NVR Inc. (NVR: $3,404/share) – Maintaining Long Position – NVR +59% vs. S&P +11%

NVR Inc. was selected as a Long Idea on 4/17/17 in The Market Undervalues this Firm’s Cash Flows. NVR earned a Very Attractive risk/reward rating at the time due to its high return on invested capital (ROIC), strong profit growth, and low price-to-economic book value (PEBV) ratio.

Following a 59% gain, driven by strong earnings beats, NVR now receives an Attractive risk/reward rating.  Despite the price increase and rating downgrade, the stock still remains undervalued. Current fundamental and valuation highlights underlying NVR’s Attractive rating include:

  • 12% NOPAT CAGR since 2009
  • NOPAT margins near the top of the industry
  • Top-quintile ROIC of 22%
  • FCF Yield of 3% vs. 1% for Industrials stocks and 2% the S&P 500
  • PEBV of 1.4 for NVR vs. 3.2 for Industrials and 3.0 for the S&P 500

In our original article, we highlighted room for growth within the housing market, specifically in new home sales, and this trend has continued. In October 2017, new home sales reached their highest level in 10 years. October also marked the third straight month of increasing new home sales after remaining relatively flat through the beginning of 2017. With the continued improvement in home sales, NVR continues to offer an attractive risk/reward trade-off.

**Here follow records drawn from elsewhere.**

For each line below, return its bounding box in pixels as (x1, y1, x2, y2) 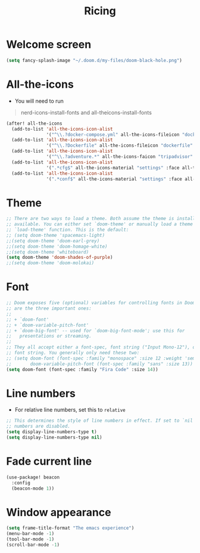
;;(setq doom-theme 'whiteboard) (6, 249, 89, 255)
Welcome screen (6, 38, 92, 51)
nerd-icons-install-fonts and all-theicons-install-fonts (20, 109, 152, 116)
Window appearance (6, 505, 111, 519)
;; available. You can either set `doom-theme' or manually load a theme (6, 221, 193, 227)
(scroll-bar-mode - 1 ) (6, 542, 60, 548)
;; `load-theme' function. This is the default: (6, 227, 129, 233)
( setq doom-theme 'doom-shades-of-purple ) (6, 255, 113, 261)

If NVR can maintain 2016 margins of 7.5% (below TTM margins of 8.6%) and grow NOPAT by 9% compounded annually for the next decade, the stock is worth $3,997/share today – a 17% upside.

Figure 1: NVR Stock Price and Risk/Reward Rating History

Sources: New Constructs, LLC and company filings

This article originally published on November 28, 2017.

Disclosure: David Trainer, Kyle Guske II, and Sam McBride receive no compensation to write about any specific stock, style, or theme.